- _Task instructions_
Using the records below, output the stretch that opens with the line containing "используется вторая пара" and closes with the line containing "Create an Account", exactly and including both lines, with nothing more.

▼▼▼

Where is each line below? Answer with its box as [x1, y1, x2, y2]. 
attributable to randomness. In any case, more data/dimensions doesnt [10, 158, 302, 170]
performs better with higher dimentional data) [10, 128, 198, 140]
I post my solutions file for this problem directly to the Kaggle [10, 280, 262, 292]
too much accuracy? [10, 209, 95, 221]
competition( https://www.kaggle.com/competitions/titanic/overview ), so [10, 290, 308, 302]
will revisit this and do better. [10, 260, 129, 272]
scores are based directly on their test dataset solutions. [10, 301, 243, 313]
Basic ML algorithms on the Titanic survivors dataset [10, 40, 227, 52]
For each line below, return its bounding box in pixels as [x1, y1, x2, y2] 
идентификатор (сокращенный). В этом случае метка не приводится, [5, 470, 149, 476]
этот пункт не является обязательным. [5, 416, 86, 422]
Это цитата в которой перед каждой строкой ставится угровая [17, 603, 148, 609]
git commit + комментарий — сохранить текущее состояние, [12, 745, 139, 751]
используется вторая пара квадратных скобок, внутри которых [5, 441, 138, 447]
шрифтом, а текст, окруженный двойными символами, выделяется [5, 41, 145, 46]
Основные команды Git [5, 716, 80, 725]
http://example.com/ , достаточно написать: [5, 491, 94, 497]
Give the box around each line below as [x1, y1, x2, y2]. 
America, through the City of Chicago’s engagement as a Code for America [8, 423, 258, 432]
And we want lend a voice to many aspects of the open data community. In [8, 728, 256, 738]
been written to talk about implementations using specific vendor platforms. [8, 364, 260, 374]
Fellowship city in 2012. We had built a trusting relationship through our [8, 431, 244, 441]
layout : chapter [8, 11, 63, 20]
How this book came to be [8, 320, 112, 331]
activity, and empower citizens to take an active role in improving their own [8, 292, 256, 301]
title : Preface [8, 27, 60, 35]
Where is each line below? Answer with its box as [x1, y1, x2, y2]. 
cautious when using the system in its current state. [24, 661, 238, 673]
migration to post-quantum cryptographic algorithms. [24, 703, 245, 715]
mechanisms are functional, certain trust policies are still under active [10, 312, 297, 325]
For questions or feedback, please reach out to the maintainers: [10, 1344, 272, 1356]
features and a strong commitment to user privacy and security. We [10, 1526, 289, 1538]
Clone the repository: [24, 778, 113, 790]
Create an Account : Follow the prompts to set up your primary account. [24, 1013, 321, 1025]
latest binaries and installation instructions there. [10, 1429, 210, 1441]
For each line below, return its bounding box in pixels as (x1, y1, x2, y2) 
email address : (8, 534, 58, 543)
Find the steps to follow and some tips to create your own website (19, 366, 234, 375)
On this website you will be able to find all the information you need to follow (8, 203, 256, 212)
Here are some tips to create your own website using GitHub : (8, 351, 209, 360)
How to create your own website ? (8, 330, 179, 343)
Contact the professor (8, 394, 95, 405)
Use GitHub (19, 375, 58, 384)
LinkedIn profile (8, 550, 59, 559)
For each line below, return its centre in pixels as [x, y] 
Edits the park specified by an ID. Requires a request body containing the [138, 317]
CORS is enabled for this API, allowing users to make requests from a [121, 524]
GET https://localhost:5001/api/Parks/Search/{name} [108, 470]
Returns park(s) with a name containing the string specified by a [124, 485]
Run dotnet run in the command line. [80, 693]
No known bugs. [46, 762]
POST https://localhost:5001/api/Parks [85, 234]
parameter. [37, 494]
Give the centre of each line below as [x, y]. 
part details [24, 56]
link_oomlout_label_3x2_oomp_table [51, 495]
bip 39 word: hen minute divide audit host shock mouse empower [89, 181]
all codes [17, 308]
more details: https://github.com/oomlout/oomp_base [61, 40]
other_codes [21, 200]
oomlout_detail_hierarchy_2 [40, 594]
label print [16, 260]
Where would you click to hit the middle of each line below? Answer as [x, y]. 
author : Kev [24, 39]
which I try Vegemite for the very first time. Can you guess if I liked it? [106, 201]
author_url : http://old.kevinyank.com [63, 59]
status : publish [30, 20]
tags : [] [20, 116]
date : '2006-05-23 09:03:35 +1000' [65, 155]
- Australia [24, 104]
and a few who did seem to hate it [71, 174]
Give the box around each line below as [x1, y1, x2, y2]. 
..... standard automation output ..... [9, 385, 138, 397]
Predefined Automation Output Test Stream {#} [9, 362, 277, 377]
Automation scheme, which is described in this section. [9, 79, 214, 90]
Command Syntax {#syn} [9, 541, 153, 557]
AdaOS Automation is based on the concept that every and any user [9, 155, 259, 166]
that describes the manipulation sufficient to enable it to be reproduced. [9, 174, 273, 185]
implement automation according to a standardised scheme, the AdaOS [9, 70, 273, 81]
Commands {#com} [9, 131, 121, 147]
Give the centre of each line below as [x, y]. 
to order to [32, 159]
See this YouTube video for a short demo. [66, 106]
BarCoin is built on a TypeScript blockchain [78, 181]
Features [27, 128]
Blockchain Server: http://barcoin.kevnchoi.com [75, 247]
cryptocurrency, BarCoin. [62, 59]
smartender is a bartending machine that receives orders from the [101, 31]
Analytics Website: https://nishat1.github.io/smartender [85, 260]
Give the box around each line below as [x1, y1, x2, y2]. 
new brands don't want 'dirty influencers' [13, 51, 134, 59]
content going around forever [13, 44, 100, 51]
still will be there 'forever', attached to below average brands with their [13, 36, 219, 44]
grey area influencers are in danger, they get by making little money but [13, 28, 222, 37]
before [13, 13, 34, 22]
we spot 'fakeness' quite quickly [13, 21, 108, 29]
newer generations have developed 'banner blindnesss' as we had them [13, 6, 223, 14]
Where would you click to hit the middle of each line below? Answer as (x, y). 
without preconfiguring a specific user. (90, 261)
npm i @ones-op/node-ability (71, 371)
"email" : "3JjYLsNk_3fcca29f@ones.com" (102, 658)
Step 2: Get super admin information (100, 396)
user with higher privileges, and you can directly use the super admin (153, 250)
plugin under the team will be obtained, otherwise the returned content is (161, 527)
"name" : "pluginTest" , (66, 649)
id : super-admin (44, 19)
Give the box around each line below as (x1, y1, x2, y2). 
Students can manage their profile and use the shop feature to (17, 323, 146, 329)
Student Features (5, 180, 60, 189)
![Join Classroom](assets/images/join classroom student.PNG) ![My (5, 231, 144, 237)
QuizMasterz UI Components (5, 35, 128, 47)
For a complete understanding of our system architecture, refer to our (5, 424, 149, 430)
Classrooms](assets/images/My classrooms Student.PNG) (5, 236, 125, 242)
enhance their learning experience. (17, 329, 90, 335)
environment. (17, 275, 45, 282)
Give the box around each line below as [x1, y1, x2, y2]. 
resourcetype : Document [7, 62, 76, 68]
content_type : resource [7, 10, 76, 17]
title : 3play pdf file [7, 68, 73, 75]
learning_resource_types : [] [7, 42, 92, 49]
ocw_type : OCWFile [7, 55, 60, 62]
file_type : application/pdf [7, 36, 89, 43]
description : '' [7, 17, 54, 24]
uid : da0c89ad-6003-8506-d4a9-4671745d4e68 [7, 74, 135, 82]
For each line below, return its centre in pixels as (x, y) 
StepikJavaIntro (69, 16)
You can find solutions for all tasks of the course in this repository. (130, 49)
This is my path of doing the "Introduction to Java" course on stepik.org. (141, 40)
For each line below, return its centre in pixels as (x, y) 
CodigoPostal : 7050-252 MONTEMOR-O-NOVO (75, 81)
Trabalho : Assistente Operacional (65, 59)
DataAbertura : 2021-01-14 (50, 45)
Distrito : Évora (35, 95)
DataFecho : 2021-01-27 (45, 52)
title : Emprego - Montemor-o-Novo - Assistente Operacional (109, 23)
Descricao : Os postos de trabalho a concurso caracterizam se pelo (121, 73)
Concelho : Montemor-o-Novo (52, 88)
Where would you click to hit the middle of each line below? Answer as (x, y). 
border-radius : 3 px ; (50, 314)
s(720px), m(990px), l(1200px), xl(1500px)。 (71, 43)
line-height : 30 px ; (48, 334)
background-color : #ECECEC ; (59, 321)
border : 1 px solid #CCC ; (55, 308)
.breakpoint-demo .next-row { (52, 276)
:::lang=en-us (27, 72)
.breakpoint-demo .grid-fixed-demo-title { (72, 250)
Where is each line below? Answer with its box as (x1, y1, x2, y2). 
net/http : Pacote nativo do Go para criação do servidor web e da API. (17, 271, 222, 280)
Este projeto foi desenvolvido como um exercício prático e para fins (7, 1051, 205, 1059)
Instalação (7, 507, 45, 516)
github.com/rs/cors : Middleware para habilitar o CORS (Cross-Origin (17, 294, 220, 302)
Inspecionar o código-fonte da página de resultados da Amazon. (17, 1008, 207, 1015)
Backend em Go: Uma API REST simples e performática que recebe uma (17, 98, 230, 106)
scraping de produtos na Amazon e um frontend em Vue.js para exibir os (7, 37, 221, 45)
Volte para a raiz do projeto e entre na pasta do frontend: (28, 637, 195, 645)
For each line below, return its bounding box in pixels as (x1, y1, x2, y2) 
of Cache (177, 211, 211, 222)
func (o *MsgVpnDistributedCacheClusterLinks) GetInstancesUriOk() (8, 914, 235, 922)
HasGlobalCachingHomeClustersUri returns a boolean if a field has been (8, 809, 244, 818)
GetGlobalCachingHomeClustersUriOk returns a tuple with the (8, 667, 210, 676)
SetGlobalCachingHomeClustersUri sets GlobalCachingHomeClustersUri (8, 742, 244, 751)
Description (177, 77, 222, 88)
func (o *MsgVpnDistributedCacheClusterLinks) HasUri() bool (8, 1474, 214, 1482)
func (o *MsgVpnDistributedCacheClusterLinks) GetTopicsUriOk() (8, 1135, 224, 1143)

▲▲▲

- _Written solution_
используется вторая пара квадратных скобок, внутри которых [5, 441, 138, 447]
шрифтом, а текст, окруженный двойными символами, выделяется [5, 41, 145, 46]
Основные команды Git [5, 716, 80, 725]
http://example.com/ , достаточно написать: [5, 491, 94, 497]
Give the box around each line below as [x1, y1, x2, y2]. 
America, through the City of Chicago’s engagement as a Code for America [8, 423, 258, 432]
And we want lend a voice to many aspects of the open data community. In [8, 728, 256, 738]
been written to talk about implementations using specific vendor platforms. [8, 364, 260, 374]
Fellowship city in 2012. We had built a trusting relationship through our [8, 431, 244, 441]
layout : chapter [8, 11, 63, 20]
How this book came to be [8, 320, 112, 331]
activity, and empower citizens to take an active role in improving their own [8, 292, 256, 301]
title : Preface [8, 27, 60, 35]
Where is each line below? Answer with its box as [x1, y1, x2, y2]. 
cautious when using the system in its current state. [24, 661, 238, 673]
migration to post-quantum cryptographic algorithms. [24, 703, 245, 715]
mechanisms are functional, certain trust policies are still under active [10, 312, 297, 325]
For questions or feedback, please reach out to the maintainers: [10, 1344, 272, 1356]
features and a strong commitment to user privacy and security. We [10, 1526, 289, 1538]
Clone the repository: [24, 778, 113, 790]
Create an Account : Follow the prompts to set up your primary account. [24, 1013, 321, 1025]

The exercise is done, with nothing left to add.